In Wulst and MVL, the populations diverged from their respective baselines, for at least a period of 200 ms, in most videos (MVL: 11 out of 16; Wulst: 12 out of 16). In the videos depicting courtship or eating behaviors, every time bin that significantly differed from baseline corresponded to frames where the animal was performing a bowing motion or walking (Figure 6). During flying videos, the significant moments depicted wing flapping and, in one instance for both MVL and Wulst, small body movements while the animal was stationary. In walking videos, all relevant bins corresponded to the animal moving forward (relative to its original trajectory).

In MVL, 2 out of 11 videos had bins where there was a significant difference of activity between the actor pigeon, and the actor greeble. Both instances depicted the animal walking. In Wulst, 9 out of 12 videos contained bins where activity significantly differed from baseline and differed between the pigeon and the greeble presentations of the video.

In NCL, only 5 out of 16 videos had bins where the population activity was significantly modulated from the populational baseline. Furthermore, the identified bins did not differ between the pigeon and the greeble presentations.

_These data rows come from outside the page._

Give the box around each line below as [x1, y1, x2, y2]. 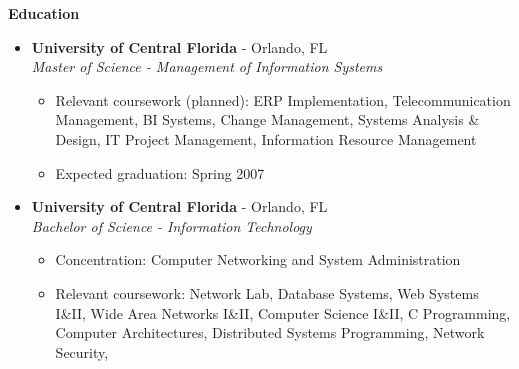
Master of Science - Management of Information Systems [31, 56, 383, 77]
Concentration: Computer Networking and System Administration [55, 249, 461, 270]
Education [8, 3, 80, 23]
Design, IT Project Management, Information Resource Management [55, 128, 477, 149]
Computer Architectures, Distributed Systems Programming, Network [55, 322, 485, 343]
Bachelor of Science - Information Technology [31, 215, 312, 236]
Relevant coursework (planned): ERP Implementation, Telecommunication [55, 89, 511, 110]
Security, [55, 341, 109, 362]
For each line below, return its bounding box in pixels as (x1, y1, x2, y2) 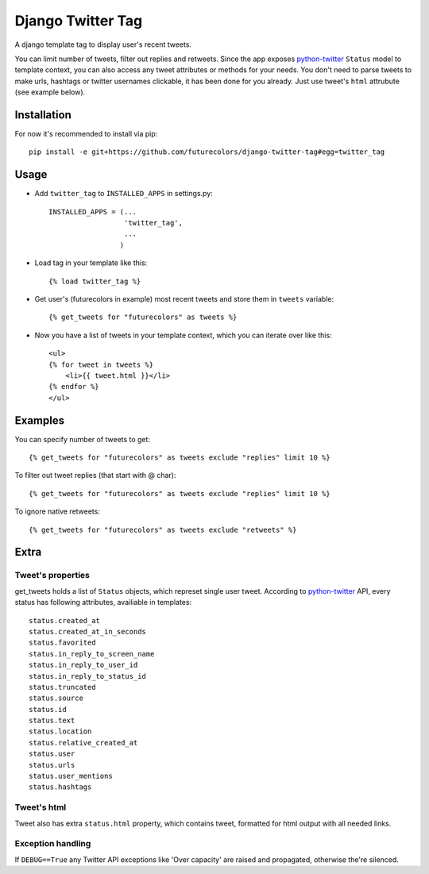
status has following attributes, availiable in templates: (14, 598, 192, 607)
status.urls (29, 760, 75, 769)
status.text (29, 716, 75, 726)
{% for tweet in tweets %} (48, 360, 154, 369)
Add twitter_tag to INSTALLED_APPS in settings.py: (34, 189, 214, 198)
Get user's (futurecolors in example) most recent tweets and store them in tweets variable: (34, 295, 334, 304)
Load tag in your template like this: (34, 258, 148, 268)
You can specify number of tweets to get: (14, 434, 151, 444)
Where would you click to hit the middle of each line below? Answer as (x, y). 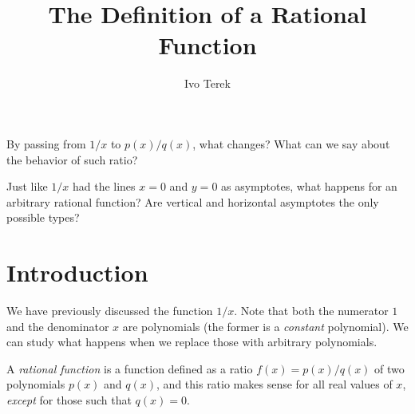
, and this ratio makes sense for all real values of (275, 384)
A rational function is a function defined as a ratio (130, 368)
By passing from (46, 143)
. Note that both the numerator (311, 310)
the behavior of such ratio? (72, 159)
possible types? (43, 217)
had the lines (104, 186)
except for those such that (69, 399)
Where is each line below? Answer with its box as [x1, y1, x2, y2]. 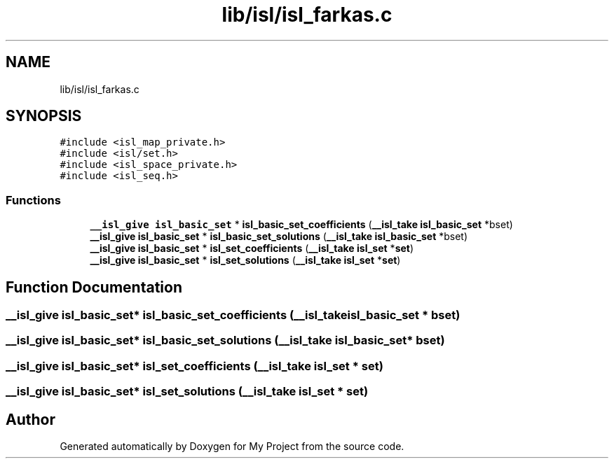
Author [6, 410, 55, 428]
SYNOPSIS [6, 107, 82, 125]
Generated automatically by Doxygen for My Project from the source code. [60, 440, 404, 452]
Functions [6, 192, 61, 207]
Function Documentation [6, 278, 182, 296]
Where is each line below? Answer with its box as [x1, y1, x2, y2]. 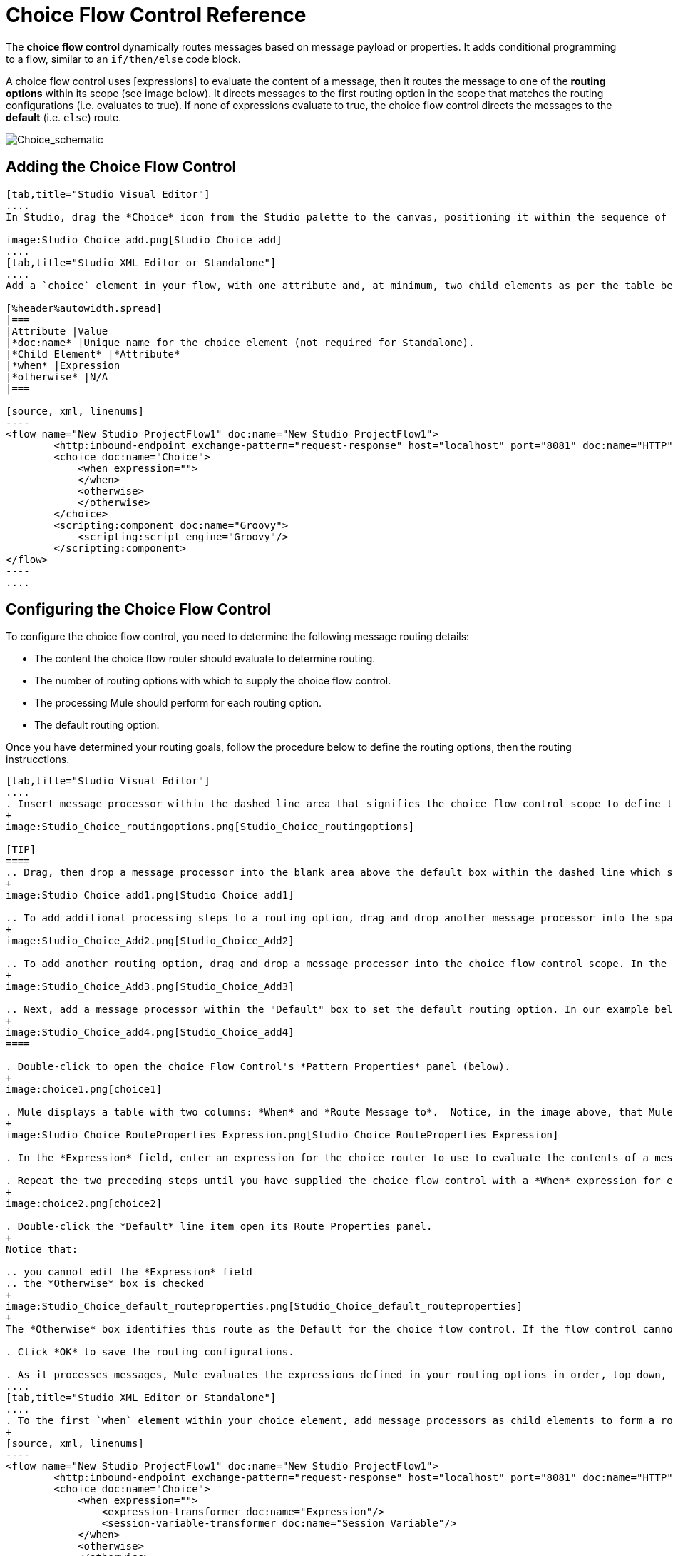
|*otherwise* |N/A [6, 370, 108, 383]
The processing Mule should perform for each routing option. [34, 697, 322, 709]
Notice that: [6, 1243, 78, 1256]
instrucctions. [6, 753, 70, 766]
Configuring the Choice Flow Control [6, 600, 272, 619]
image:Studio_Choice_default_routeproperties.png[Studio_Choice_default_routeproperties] [6, 1300, 523, 1313]
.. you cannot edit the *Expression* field [6, 1266, 252, 1278]
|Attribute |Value [6, 325, 108, 337]

Lastly, we analyzed the populational dynamics of the representations, generated by each stimulus, with a population state-space analysis. The aim of this analysis was to identify patterns of activity that differ between the representation of the pigeons and greebles (see Methods for details). The trajectories (Figure 7a) describe instantaneous activation patterns, learned from the data (Pang et al., 2016): they represent the progression of the populational response, during 600 ms of baseline and the entire video presentation, for each condition (video x actor). The trajectories were projections of the first three principal components on the data. The first three principal components contain 17% of the populational variance in MVL, 13% in Wulst and 11% in NCL (Supplementary Figure 2).

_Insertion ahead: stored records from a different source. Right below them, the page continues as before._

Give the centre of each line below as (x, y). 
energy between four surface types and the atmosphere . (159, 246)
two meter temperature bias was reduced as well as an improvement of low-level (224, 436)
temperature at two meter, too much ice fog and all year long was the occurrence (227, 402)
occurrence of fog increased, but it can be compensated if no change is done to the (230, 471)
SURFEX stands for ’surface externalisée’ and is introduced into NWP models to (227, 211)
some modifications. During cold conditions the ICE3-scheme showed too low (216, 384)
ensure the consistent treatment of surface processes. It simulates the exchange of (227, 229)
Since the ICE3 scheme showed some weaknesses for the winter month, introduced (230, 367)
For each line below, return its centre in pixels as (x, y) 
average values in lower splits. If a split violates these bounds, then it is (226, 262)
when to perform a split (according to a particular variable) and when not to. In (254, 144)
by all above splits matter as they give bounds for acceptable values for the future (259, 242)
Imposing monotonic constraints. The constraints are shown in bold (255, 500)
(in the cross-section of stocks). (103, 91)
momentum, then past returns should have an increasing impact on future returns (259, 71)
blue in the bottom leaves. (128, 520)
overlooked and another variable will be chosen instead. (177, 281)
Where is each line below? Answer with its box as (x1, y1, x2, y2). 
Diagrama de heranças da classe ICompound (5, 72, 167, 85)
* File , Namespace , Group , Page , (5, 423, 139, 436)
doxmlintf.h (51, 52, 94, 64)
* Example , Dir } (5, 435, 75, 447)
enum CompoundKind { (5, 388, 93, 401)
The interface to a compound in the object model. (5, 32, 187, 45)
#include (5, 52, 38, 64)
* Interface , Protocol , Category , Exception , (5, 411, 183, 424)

In MVL and Wulst, it is possible to observe a destabilization of the population baseline activity, for every behavioral category (Figure 7). Within each category, the videos differ regarding how much separation there is between the trajectories of the actor pigeon and the actor greeble. We quantified the differences in trajectories by measuring the Euclidean distance between them, at every timepoint (Figure 7b). The moments in which the neuronal populations distinguish between the pigeons and the greebles occur in brief periods, not in a sustained way: the distances between trajectories return to values like the ones observed during the baseline after a visible peak.

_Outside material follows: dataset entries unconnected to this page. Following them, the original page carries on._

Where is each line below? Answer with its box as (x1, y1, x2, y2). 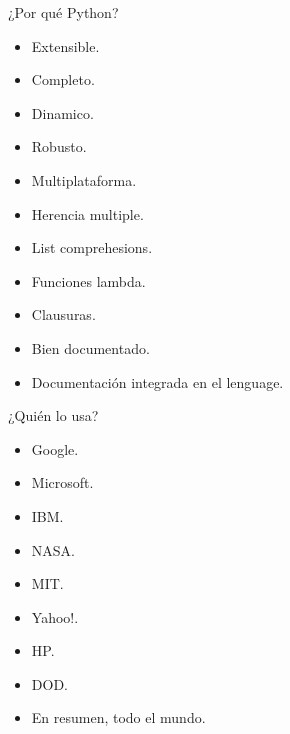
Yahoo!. (31, 606, 79, 627)
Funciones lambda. (31, 270, 146, 291)
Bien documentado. (31, 337, 150, 358)
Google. (31, 438, 79, 459)
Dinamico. (31, 102, 94, 123)
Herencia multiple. (31, 203, 144, 224)
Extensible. (31, 35, 100, 56)
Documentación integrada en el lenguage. (31, 371, 284, 392)
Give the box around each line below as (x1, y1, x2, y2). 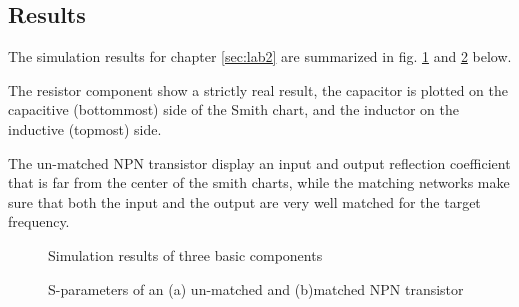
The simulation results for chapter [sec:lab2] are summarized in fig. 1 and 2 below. (8, 46, 512, 67)
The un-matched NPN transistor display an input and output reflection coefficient (8, 152, 511, 173)
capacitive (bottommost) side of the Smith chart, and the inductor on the (8, 99, 459, 120)
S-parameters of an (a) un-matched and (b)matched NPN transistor (48, 278, 464, 299)
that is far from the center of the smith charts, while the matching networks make (8, 172, 510, 193)
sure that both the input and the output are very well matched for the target (8, 191, 481, 212)
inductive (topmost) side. (8, 118, 162, 139)
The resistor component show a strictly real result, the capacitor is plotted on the (8, 79, 508, 100)

For each video, we identified the two time points with the largest Euclidian distance between trajectories. During courtship videos, the biggest differences between activity related to pigeons and greebles were found while the pigeon performed bowing motions and walking. During eating videos, it coincided with bowing motions, pecking, mandibulation and walking. In the flying videos, the differences corresponded to two distinct types of behavior. On one hand, moments where the pigeon was flapping its wings and, therefore, creating a lot of movement on screen, but also in moments where the animal was stationary and only performing slight body shifts, such as small head movements. Lastly, in the walking videos, the differences between pigeons and greebles corresponded to the coordinated motion of stepping and head-bobbing. All behaviors were represented in the modulation of the population of every region.